— ABOUT THIS EXERCISE —
Up to and including the line holding "autour des tuyaux).", write out the data exactly from its first line, but not the pictures.

── SUPPLIED MATERIAL

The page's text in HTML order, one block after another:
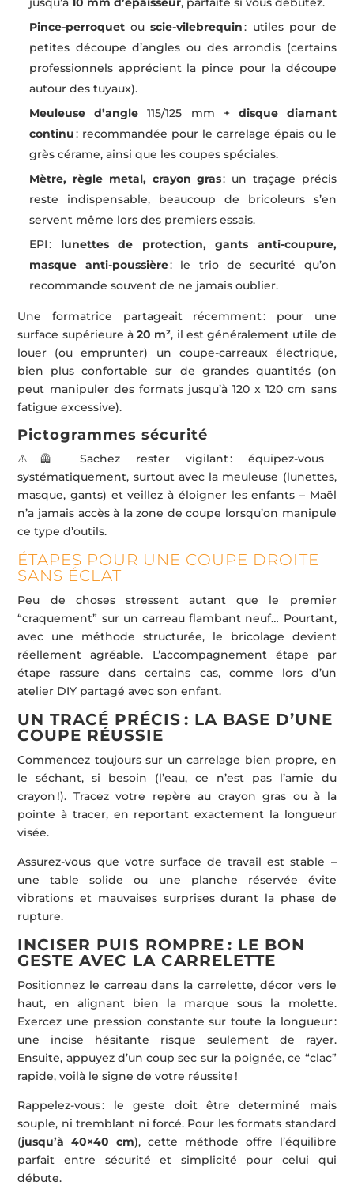
Pince-perroquet ouscie-vilebrequin: utiles pour de
petites découpe d’angles ou des arrondis (certains
professionnels apprécient la pince pour la découpe
autour des tuyaux).
Meuleuse d’angle 115/125 mm + disque diamant
continu: recommandée pour le carrelage épais ou le
grès cérame, ainsi que les coupes spéciales.
Mètre, règle metal, crayon gras: un traçage précis
reste indispensable, beaucoup de bricoleurs s’en
servent même lors des premiers essais.
EPI : lunettes de protection, gants anti-coupure,
masque anti-poussière: le trio de securité qu’on
recommande souvent de ne jamais oublier.
Une formatrice partageait récemment : pour une
surface supérieure à20 m², il est généralement utile de
louer (ou emprunter) un coupe-carreaux électrique,
bien plus confortable sur de grandes quantités (on
peut manipuler des formats jusqu’à 120 x 120 cm sans
fatigue excessive).
Pictogrammes sécurité
⚠️🦺 Sachez rester vigilant : équipez-vous
systématiquement, surtout avec la meuleuse (lunettes,
masque, gants) et veillez à éloigner les enfants – Maël
n’a jamais accès à la zone de coupe lorsqu’on manipule
ce type d’outils.
ÉTAPES POUR UNE COUPE DROITE
SANS ÉCLAT
Peu de choses stressent autant que le premier
“craquement” sur un carreau flambant neuf… Pourtant,
avec une méthode structurée, le bricolage devient
réellement agréable. L’accompagnement étape par
étape rassure dans certains cas, comme lors d’un
atelier DIY partagé avec son enfant.
UN TRACÉ PRÉCIS : LA BASE D’UNE
COUPE RÉUSSIE
Commencez toujours sur un carrelage bien propre, en
le séchant, si besoin (l’eau, ce n’est pas l’amie du
crayon !). Tracez votre repère au crayon gras ou à la
pointe à tracer, en reportant exactement la longueur
visée.
Assurez-vous que votre surface de travail est stable –
une table solide ou une planche réservée évite
vibrations et mauvaises surprises durant la phase de
rupture.
INCISER PUIS ROMPRE : LE BON
GESTE AVEC LA CARRELETTE
Positionnez le carreau dans la carrelette, décor vers le
haut, en alignant bien la marque sous la molette.
Exercez une pression constante sur toute la longueur :
une incise hésitante risque seulement de rayer.
Ensuite, appuyez d’un coup sec sur la poignée, ce “clac”
rapide, voilà le signe de votre réussite !
Rappelez-vous : le geste doit être determiné mais
souple, ni tremblant ni forcé. Pour les formats standard
(jusqu’à 40×40 cm), cette méthode offre l’équilibre
parfait entre sécurité et simplicité pour celui qui
débute.
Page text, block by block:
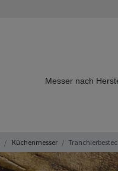
Messer nach
Küchenmesser
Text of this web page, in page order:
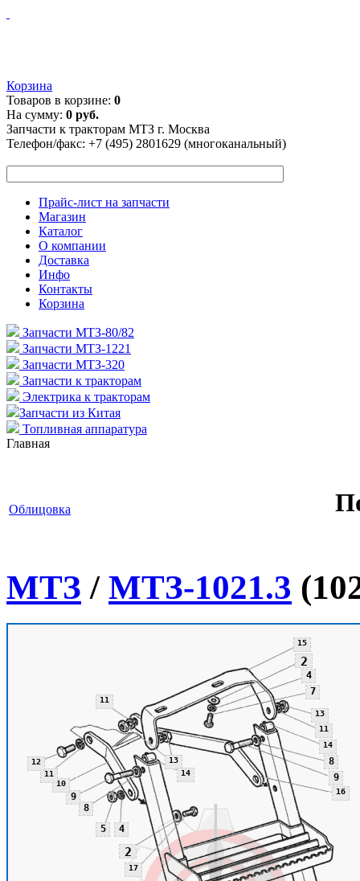
Корзина
Товаров в корзине: 0
На сумму: 0 руб.
Запчасти к тракторам МТЗ г. Москва
Телефон/факс: +7 (495) 2801629 (многоканальный)
Прайс-лист на запчасти
Магазин
Каталог
О компании
Доставка
Инфо
Контакты
Корзина
Запчасти МТЗ-80/82
Запчасти МТЗ-1221
Запчасти МТЗ-320
Запчасти к тракторам
Электрика к тракторам
Запчасти из Китая
Топливная аппаратура
Главная
Облицовка
МТЗ / МТЗ-1021.3
2
2
4
4
5
7
8
8
9
9
10
11
11
11
12
13
13
14
14
15
15
16
17
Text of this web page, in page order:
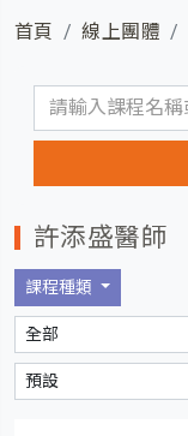
首頁 線上團體
許添盛醫師
課程種類

────

— ANSWER TO THIS PROBLEM —
The page's text in HTML order, one block after another:
Pince-perroquet ouscie-vilebrequin: utiles pour de
petites découpe d’angles ou des arrondis (certains
professionnels apprécient la pince pour la découpe
autour des tuyaux).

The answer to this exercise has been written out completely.